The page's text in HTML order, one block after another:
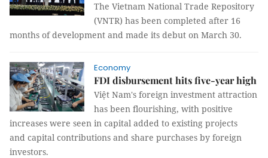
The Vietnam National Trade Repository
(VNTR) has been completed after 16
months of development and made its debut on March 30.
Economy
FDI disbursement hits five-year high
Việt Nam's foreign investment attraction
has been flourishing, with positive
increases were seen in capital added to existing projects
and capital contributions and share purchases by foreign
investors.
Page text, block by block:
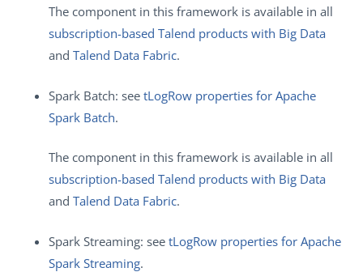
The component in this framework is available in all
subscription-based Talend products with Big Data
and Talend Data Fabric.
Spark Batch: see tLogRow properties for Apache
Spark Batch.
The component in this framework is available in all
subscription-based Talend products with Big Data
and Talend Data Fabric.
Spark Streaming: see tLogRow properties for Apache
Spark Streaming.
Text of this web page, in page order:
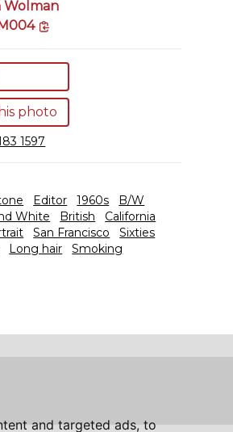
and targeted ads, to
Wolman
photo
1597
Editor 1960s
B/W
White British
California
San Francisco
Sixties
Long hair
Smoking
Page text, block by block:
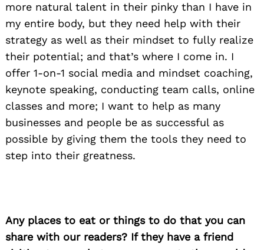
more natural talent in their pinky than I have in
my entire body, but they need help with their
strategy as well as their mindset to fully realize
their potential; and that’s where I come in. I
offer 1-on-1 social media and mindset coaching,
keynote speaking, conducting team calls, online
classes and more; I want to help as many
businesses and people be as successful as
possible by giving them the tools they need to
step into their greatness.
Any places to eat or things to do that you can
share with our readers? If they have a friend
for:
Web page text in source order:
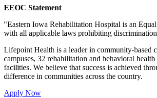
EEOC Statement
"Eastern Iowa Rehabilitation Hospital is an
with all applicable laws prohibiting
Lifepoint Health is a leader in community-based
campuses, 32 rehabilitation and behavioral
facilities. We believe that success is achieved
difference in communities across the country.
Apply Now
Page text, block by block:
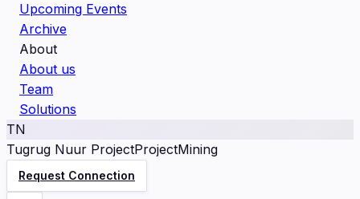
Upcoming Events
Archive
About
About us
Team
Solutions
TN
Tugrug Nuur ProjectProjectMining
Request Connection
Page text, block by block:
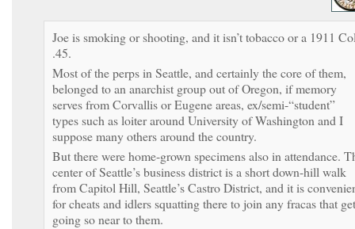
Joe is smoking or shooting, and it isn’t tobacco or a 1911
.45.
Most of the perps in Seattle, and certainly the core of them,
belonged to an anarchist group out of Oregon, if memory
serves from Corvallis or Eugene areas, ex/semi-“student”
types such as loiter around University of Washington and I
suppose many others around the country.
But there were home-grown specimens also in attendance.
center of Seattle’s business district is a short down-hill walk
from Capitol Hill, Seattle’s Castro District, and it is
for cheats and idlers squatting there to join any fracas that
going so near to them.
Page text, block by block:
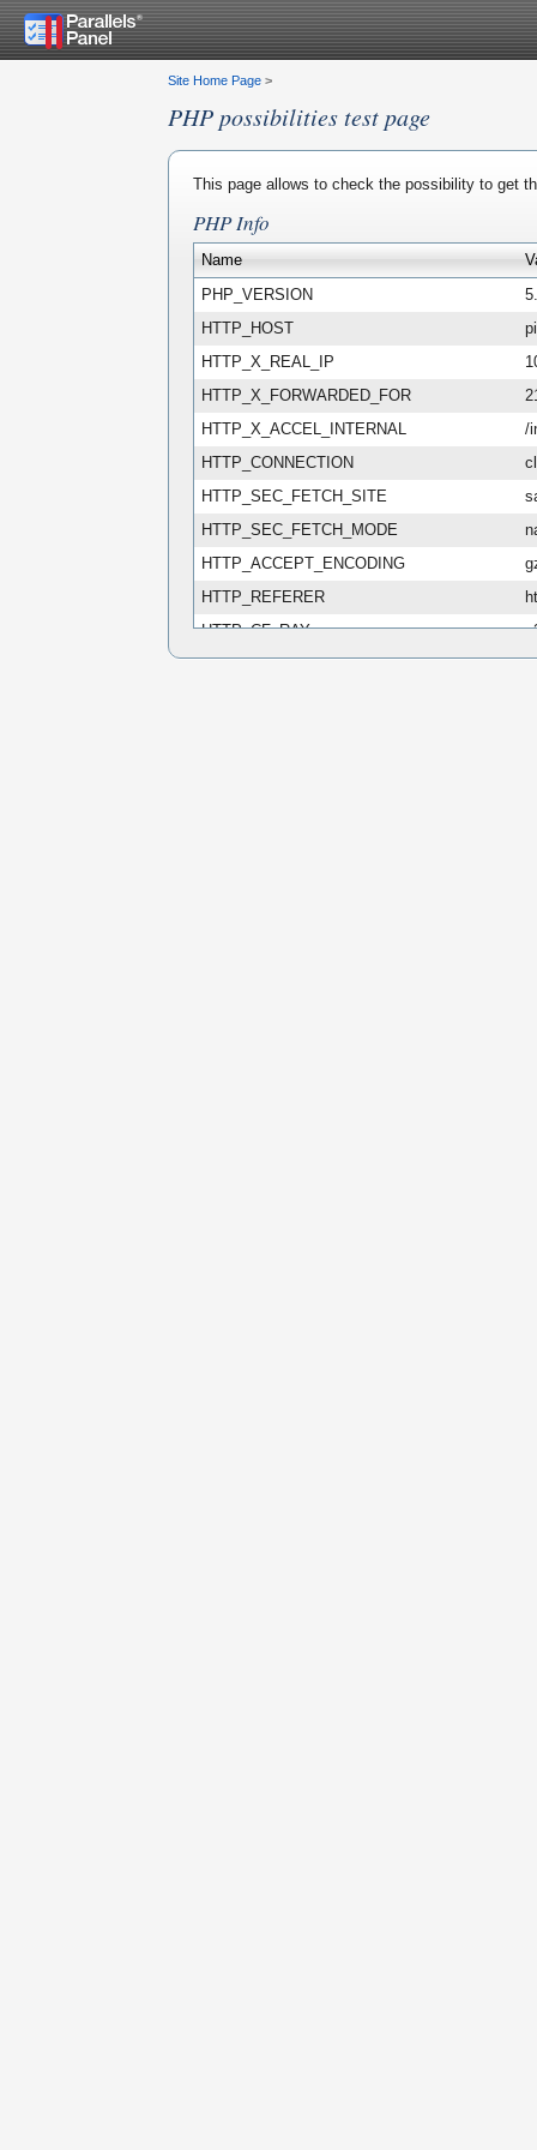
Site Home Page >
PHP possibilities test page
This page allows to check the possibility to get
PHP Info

━━━━━━━━

- _The problem_
The line containing "increases were seen" marks the end: retype every line from the first one in the listing up to and including it, without pictures.

- _Answer below_
The page's text in HTML order, one block after another:
The Vietnam National Trade Repository
(VNTR) has been completed after 16
months of development and made its debut on March 30.
Economy
FDI disbursement hits five-year high
Việt Nam's foreign investment attraction
has been flourishing, with positive
increases were seen in capital added to existing projects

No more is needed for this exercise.